STORED DATA Block Start
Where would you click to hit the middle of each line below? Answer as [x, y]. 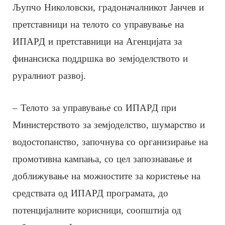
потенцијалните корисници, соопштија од [97, 210]
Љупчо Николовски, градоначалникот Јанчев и [108, 8]
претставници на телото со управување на [98, 25]
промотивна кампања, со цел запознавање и [102, 159]
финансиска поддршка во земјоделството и [100, 59]
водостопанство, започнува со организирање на [110, 142]
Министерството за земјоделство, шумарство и [109, 125]
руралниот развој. [49, 76]
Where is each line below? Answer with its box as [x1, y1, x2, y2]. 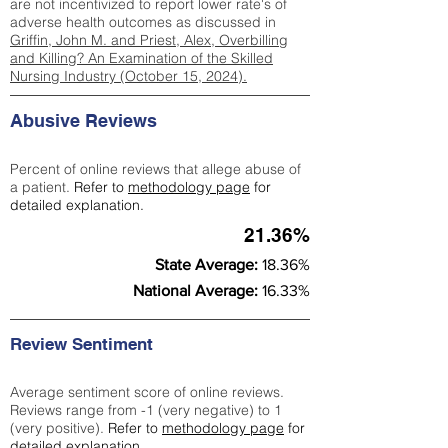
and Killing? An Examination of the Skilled [10, 49, 273, 67]
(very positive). [10, 419, 108, 437]
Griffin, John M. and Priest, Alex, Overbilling [10, 31, 288, 49]
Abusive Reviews [10, 110, 157, 131]
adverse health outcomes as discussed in [10, 13, 276, 31]
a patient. [10, 178, 74, 196]
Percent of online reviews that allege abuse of [10, 160, 301, 178]
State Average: [155, 256, 262, 273]
STORED DATA Block End
• **BRIEF**:
The data above must be copied exactly. Leave out the pictures.

• **EXERCISE OUTPUT**:
Where would you click to hit the middle of each line below? Answer as [x, y]. 
потенцијалните корисници, соопштија од [97, 210]
Љупчо Николовски, градоначалникот Јанчев и [108, 8]
претставници на телото со управување на [98, 25]
промотивна кампања, со цел запознавање и [102, 159]
финансиска поддршка во земјоделството и [100, 59]
водостопанство, започнува со организирање на [110, 142]
Министерството за земјоделство, шумарство и [109, 125]
руралниот развој. [49, 76]
Where is each line below? Answer with its box as [x1, y1, x2, y2]. 
and Killing? An Examination of the Skilled [10, 49, 273, 67]
(very positive). [10, 419, 108, 437]
Griffin, John M. and Priest, Alex, Overbilling [10, 31, 288, 49]
Abusive Reviews [10, 110, 157, 131]
adverse health outcomes as discussed in [10, 13, 276, 31]
a patient. [10, 178, 74, 196]
Percent of online reviews that allege abuse of [10, 160, 301, 178]
State Average: [155, 256, 262, 273]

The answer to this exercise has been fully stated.